Acessibilidade / Reportar erro

Internal urethrotomy and intraurethral submucosal injection of triamcinolone in short bulbar urethral strictures

UROLOGICAL SURVEY

Mazdak H, Izadpanahi MH, Ghalamkari A, Kabiri M, Khorrami MH, Nouri-Mahdavi K, Alizadeh F, Zargham M, Tadayyon F, Mohammadi A, Yazdani M

Al-Zahra Hospital, Isfahan University of Medical Sciences, Isfahan, Iran

Int Urol Nephrol. 2009; 1. [Epub ahead of print]

OBJECTIVES: In clinical practice, internal urethrotomy is an easy procedure and is offered as a first modality for treatment of short urethral strictures. Internal urethrotomy refers to any procedure that opens the stricture by incising or ablating it transurethrally. The most common complication of internal urethrotomy is stricture recurrence. The curative success rate of internal urethrotomy is approximately 20%. Triamcinolone has antifibroblast and anticollagen properties. This study evaluated the efficacy of triamcinolone in the prevention of anterior urethral stricture recurrence after internal urethrotomy.

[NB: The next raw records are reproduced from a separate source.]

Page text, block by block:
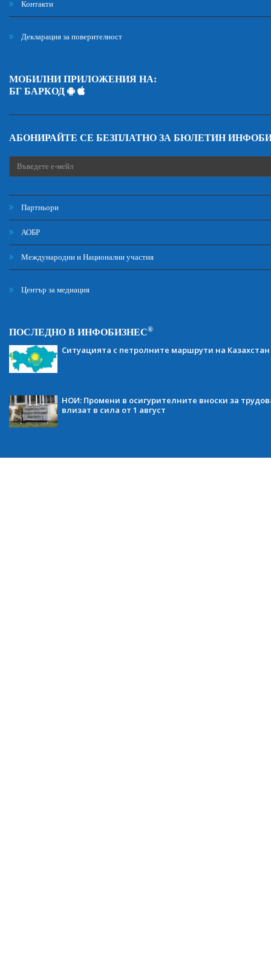
Контакти
Декларация за поверителност
МОБИЛНИ ПРИЛОЖЕНИЯ НА:
БГ БАРКОД
АБОНИРАЙТЕ СЕ БЕЗПЛАТНО ЗА БЮЛЕТИН
Партньори
АОБР
Международни и Национални участия
Център за медиация
ПОСЛЕДНО В ИНФОБИЗНЕС®
Ситуацията с петролните маршрути на Казахстан
НОИ: Промени в осигурителните вноски за
влизат в сила от 1 август
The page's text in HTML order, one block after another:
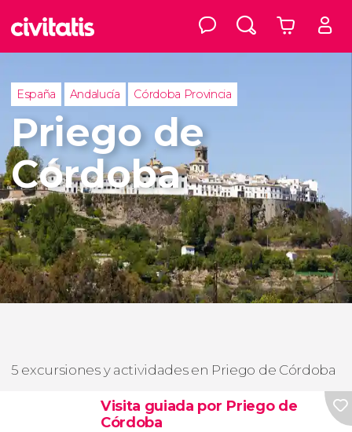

METHODS: Fifty male patients with anterior urethral stricture were randomized to undergo internal urethrotomy with or without urethral submucosal injection of triamcinolone. Using general anesthesia urethrotomy was performed. Triamcinolone (40 mg) was injected submucosally at the urethrotomy site in 25 patients. The patients were followed for at least 12 months and the stricture recurrence rate was compared between the two groups.

RESULTS: 23 patients in the triamcinolone group and 22 in the control group completed the study. There were no significant differences in the baseline characteristics of the patients or the etiology of the stricture between the two groups. Mean follow-up time was 13.7 ± 5.5 months (range: 1-25 months). Urethral stricture recurred in five patients (21.7%) in the triamcinolone group and in 11 patients (50%) in the control group (P = 0.04).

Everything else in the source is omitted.